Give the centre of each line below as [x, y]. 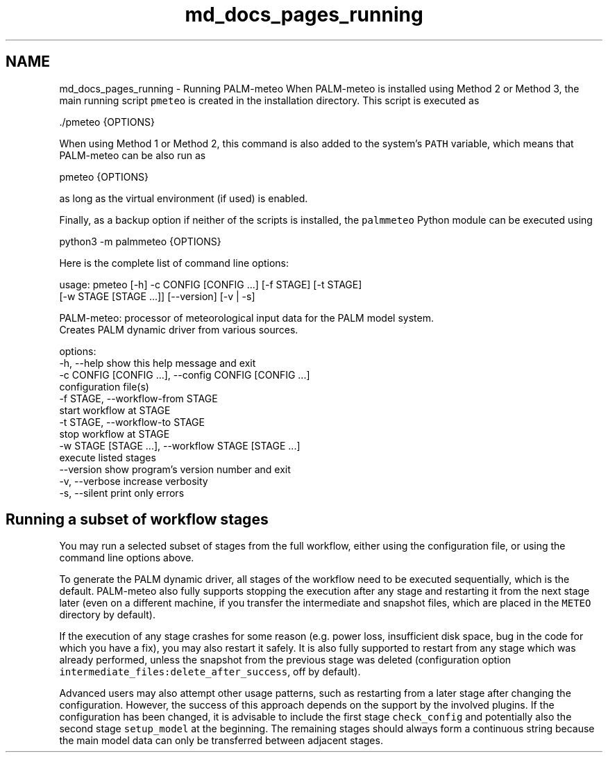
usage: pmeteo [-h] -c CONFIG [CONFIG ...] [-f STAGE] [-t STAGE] [211, 284]
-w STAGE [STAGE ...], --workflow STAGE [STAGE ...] [180, 445]
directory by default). [107, 615]
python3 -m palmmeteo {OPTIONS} [140, 241]
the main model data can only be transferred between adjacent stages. [221, 741]
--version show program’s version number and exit [175, 469]
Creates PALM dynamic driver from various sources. [179, 329]
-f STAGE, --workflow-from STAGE [138, 398]
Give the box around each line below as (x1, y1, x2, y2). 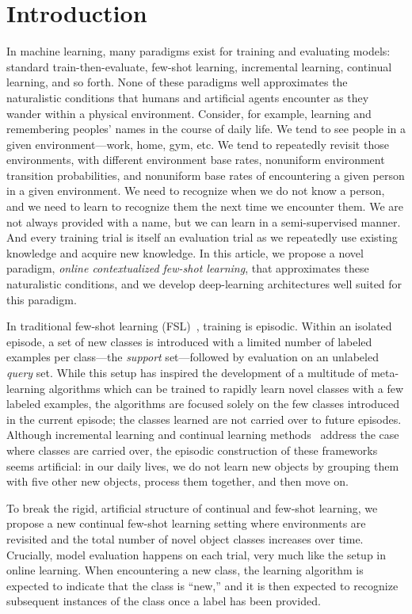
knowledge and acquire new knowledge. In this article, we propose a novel (6, 244, 364, 261)
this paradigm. (6, 291, 77, 307)
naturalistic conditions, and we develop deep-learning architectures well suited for (6, 276, 402, 292)
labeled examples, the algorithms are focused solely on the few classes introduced (6, 395, 400, 412)
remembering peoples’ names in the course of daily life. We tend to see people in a (6, 120, 406, 137)
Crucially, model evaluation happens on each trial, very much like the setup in (6, 546, 387, 563)
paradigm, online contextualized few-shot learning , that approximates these (6, 260, 369, 276)
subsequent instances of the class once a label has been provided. (6, 593, 321, 609)
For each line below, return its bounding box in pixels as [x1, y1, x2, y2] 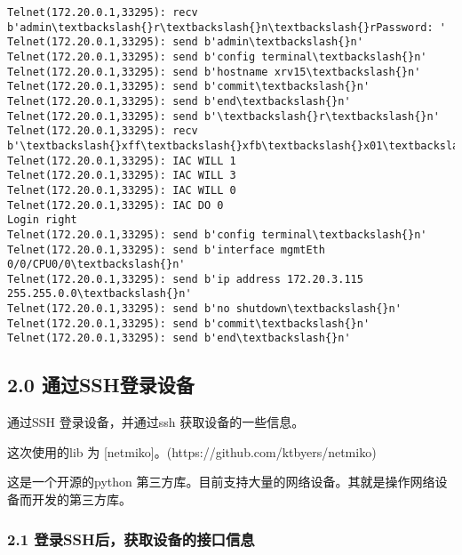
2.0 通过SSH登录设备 [7, 371, 195, 398]
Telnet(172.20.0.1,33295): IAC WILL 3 [7, 169, 236, 182]
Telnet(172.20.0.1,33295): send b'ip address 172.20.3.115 [7, 272, 363, 286]
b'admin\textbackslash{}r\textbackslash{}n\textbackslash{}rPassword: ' [7, 20, 446, 34]
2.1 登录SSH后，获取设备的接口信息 [7, 527, 255, 550]
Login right [7, 213, 77, 227]
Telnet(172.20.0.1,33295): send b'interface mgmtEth [7, 243, 325, 256]
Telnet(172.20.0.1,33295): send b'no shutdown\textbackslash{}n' [7, 302, 402, 316]
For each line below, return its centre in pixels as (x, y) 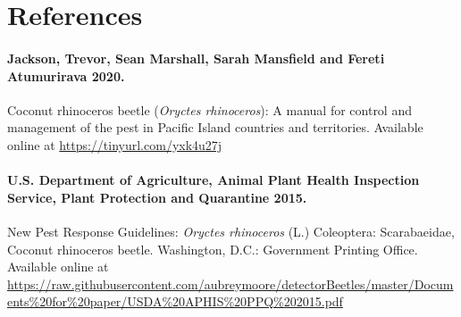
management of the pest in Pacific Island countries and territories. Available (215, 127)
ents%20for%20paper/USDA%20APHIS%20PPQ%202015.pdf (175, 301)
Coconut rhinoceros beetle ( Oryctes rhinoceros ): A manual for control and (210, 109)
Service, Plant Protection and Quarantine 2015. (157, 197)
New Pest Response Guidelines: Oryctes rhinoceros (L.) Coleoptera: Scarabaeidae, (231, 231)
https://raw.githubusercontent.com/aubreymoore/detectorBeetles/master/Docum (230, 284)
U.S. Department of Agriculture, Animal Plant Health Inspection (214, 180)
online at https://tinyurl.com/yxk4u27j (115, 144)
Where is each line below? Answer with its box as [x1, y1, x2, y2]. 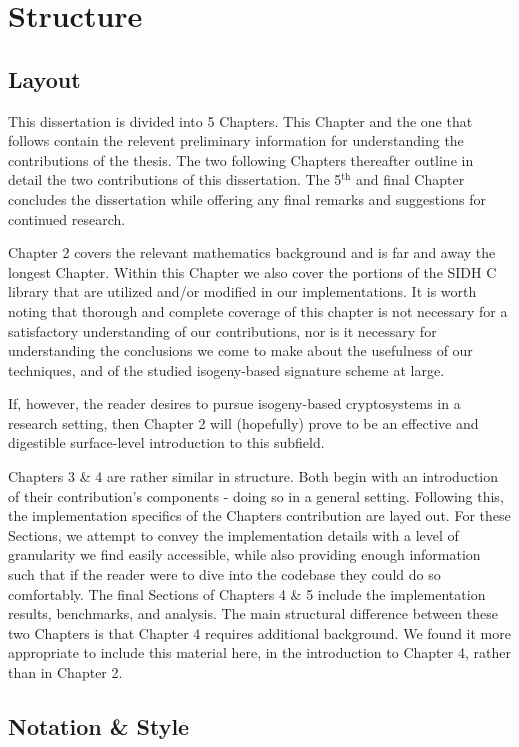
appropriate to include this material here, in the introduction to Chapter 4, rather [8, 642, 511, 663]
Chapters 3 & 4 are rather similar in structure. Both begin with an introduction [8, 466, 498, 487]
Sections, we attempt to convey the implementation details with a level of [8, 524, 459, 545]
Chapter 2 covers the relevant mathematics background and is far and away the [8, 242, 496, 263]
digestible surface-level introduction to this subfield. [8, 432, 325, 453]
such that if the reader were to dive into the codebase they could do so [8, 564, 441, 585]
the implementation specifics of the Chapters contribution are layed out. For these [8, 505, 511, 526]
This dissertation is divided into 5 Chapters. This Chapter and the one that [8, 110, 473, 131]
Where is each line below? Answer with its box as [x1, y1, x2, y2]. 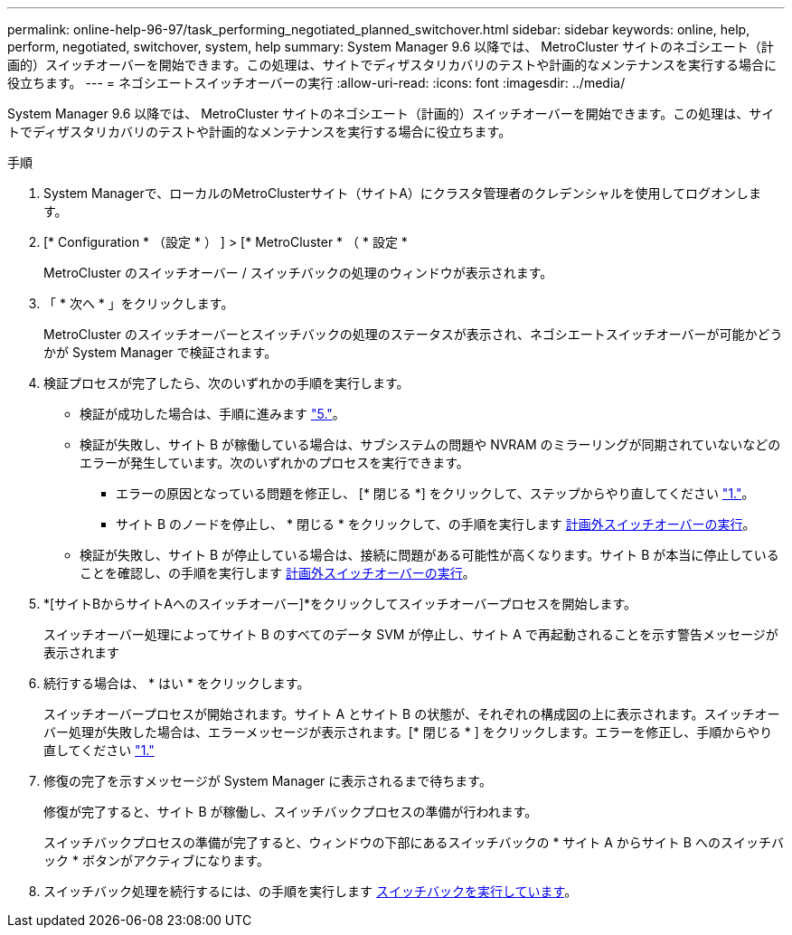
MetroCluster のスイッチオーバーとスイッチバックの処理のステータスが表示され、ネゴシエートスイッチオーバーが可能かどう [43, 326, 783, 342]
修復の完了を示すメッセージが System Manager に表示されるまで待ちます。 [43, 773, 492, 789]
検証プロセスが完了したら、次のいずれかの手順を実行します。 [43, 375, 410, 391]
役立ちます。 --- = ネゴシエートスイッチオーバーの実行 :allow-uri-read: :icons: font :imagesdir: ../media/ [7, 75, 626, 90]
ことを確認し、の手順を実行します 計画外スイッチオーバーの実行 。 [80, 565, 476, 581]
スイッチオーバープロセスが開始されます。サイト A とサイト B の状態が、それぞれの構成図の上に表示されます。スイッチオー [43, 706, 780, 722]
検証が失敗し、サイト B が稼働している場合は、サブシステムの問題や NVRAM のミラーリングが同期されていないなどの [80, 437, 781, 452]
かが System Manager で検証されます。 [43, 345, 278, 360]
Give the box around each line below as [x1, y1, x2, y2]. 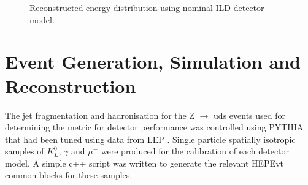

-- -- --

- **TASK PROMPT**
What you should repeat exactly is the run of lines from the top of the listing above through the line with "subsequent instances of", without pictures.

- **SOLUTION FOR THIS PROBLEM**
Give the centre of each line below as [x, y]. 
usage: pmeteo [-h] -c CONFIG [CONFIG ...] [-f STAGE] [-t STAGE] [211, 284]
-w STAGE [STAGE ...], --workflow STAGE [STAGE ...] [180, 445]
directory by default). [107, 615]
python3 -m palmmeteo {OPTIONS} [140, 241]
the main model data can only be transferred between adjacent stages. [221, 741]
--version show program’s version number and exit [175, 469]
Creates PALM dynamic driver from various sources. [179, 329]
-f STAGE, --workflow-from STAGE [138, 398]
Give the box around each line below as (x1, y1, x2, y2). 
knowledge and acquire new knowledge. In this article, we propose a novel (6, 244, 364, 261)
this paradigm. (6, 291, 77, 307)
naturalistic conditions, and we develop deep-learning architectures well suited for (6, 276, 402, 292)
labeled examples, the algorithms are focused solely on the few classes introduced (6, 395, 400, 412)
remembering peoples’ names in the course of daily life. We tend to see people in a (6, 120, 406, 137)
Crucially, model evaluation happens on each trial, very much like the setup in (6, 546, 387, 563)
paradigm, online contextualized few-shot learning , that approximates these (6, 260, 369, 276)
subsequent instances of the class once a label has been provided. (6, 593, 321, 609)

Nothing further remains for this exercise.